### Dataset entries
******************************
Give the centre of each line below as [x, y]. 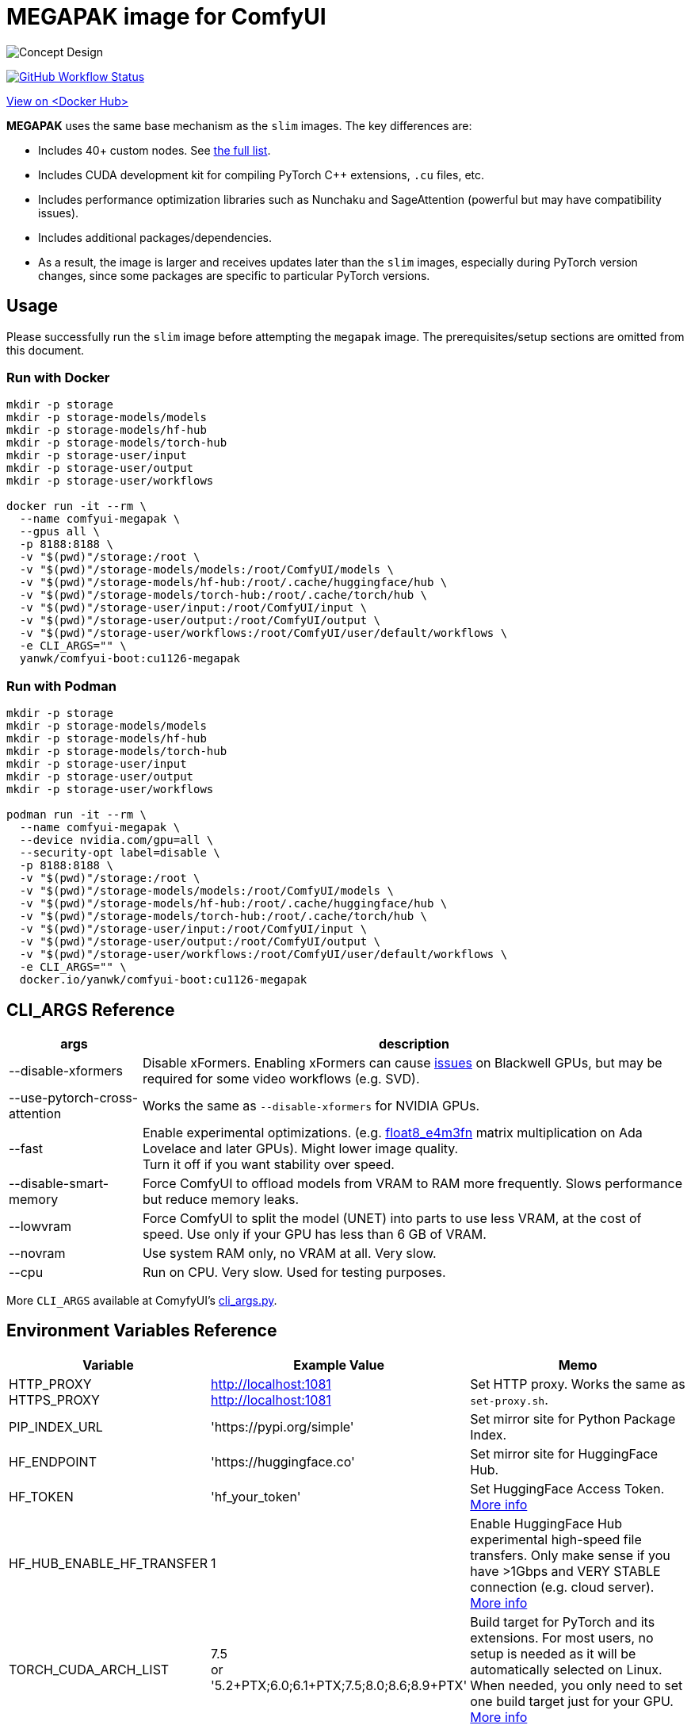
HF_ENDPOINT [53, 1461]
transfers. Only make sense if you [570, 1555]
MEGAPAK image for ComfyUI [166, 17]
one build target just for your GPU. [572, 1701]
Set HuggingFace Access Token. [567, 1488]
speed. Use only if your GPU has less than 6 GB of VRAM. [314, 1234]
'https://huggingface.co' [283, 1461]
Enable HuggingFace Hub [546, 1523]
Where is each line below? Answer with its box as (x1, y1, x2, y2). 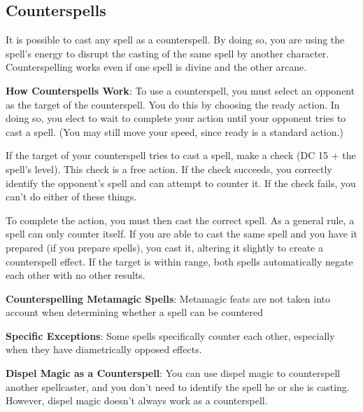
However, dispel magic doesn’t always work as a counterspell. (6, 393, 268, 408)
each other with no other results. (6, 268, 145, 282)
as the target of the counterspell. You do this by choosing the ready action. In (6, 97, 340, 111)
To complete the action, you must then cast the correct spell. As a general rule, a (6, 212, 355, 227)
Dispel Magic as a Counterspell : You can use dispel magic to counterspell (6, 366, 341, 380)
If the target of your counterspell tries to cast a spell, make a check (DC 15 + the (6, 148, 356, 163)
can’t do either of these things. (6, 189, 137, 204)
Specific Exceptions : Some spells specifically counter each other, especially (6, 328, 335, 343)
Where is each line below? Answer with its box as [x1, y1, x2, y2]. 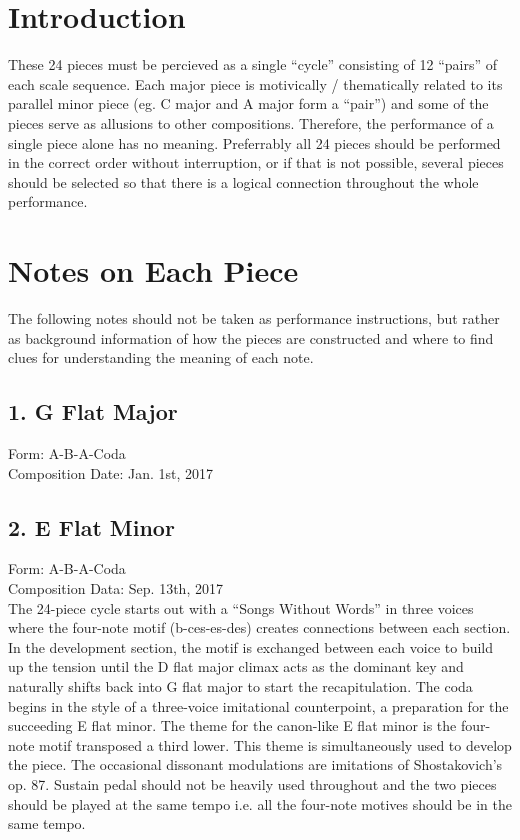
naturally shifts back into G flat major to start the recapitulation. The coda [8, 675, 473, 696]
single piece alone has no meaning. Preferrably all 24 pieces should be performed [8, 132, 501, 153]
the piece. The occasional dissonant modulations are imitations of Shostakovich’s [8, 754, 503, 775]
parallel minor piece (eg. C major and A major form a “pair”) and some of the [8, 93, 489, 114]
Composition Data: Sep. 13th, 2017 [8, 577, 223, 598]
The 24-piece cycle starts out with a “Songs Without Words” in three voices [8, 597, 474, 618]
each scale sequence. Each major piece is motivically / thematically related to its [8, 73, 503, 94]
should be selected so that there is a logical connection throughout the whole [8, 171, 479, 192]
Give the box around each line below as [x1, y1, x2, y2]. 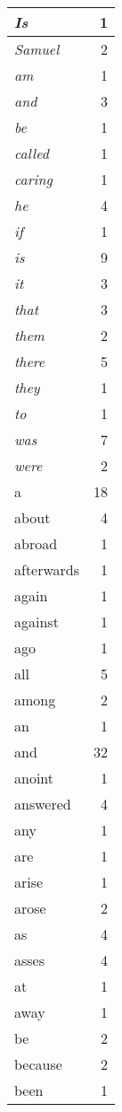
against [14, 611, 59, 632]
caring [14, 169, 53, 189]
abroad [14, 533, 58, 554]
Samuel [14, 39, 60, 59]
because [14, 1054, 62, 1074]
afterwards [14, 559, 80, 580]
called [14, 143, 49, 163]
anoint [14, 767, 54, 788]
******************************
### PROBLEM TO SOLVE
The data above should be restated exactly, with its images dropped.

### TASK RESPONSE
Give the centre of each line below as [x, y]. 
HF_ENDPOINT [53, 1461]
transfers. Only make sense if you [570, 1555]
MEGAPAK image for ComfyUI [166, 17]
one build target just for your GPU. [572, 1701]
Set HuggingFace Access Token. [567, 1488]
speed. Use only if your GPU has less than 6 GB of VRAM. [314, 1234]
'https://huggingface.co' [283, 1461]
Enable HuggingFace Hub [546, 1523]
Where is each line below? Answer with its box as (x1, y1, x2, y2). 
However, dispel magic doesn’t always work as a counterspell. (6, 393, 268, 408)
each other with no other results. (6, 268, 145, 282)
as the target of the counterspell. You do this by choosing the ready action. In (6, 97, 340, 111)
To complete the action, you must then cast the correct spell. As a general rule, a (6, 212, 355, 227)
Dispel Magic as a Counterspell : You can use dispel magic to counterspell (6, 366, 341, 380)
If the target of your counterspell tries to cast a spell, make a check (DC 15 + the (6, 148, 356, 163)
can’t do either of these things. (6, 189, 137, 204)
Specific Exceptions : Some spells specifically counter each other, especially (6, 328, 335, 343)
Where is each line below? Answer with its box as [x1, y1, x2, y2]. 
naturally shifts back into G flat major to start the recapitulation. The coda [8, 675, 473, 696]
single piece alone has no meaning. Preferrably all 24 pieces should be performed [8, 132, 501, 153]
the piece. The occasional dissonant modulations are imitations of Shostakovich’s [8, 754, 503, 775]
parallel minor piece (eg. C major and A major form a “pair”) and some of the [8, 93, 489, 114]
Composition Data: Sep. 13th, 2017 [8, 577, 223, 598]
The 24-piece cycle starts out with a “Songs Without Words” in three voices [8, 597, 474, 618]
each scale sequence. Each major piece is motivically / thematically related to its [8, 73, 503, 94]
should be selected so that there is a logical connection throughout the whole [8, 171, 479, 192]
Give the box around each line below as [x1, y1, x2, y2]. 
against [14, 611, 59, 632]
caring [14, 169, 53, 189]
abroad [14, 533, 58, 554]
Samuel [14, 39, 60, 59]
because [14, 1054, 62, 1074]
afterwards [14, 559, 80, 580]
called [14, 143, 49, 163]
anoint [14, 767, 54, 788]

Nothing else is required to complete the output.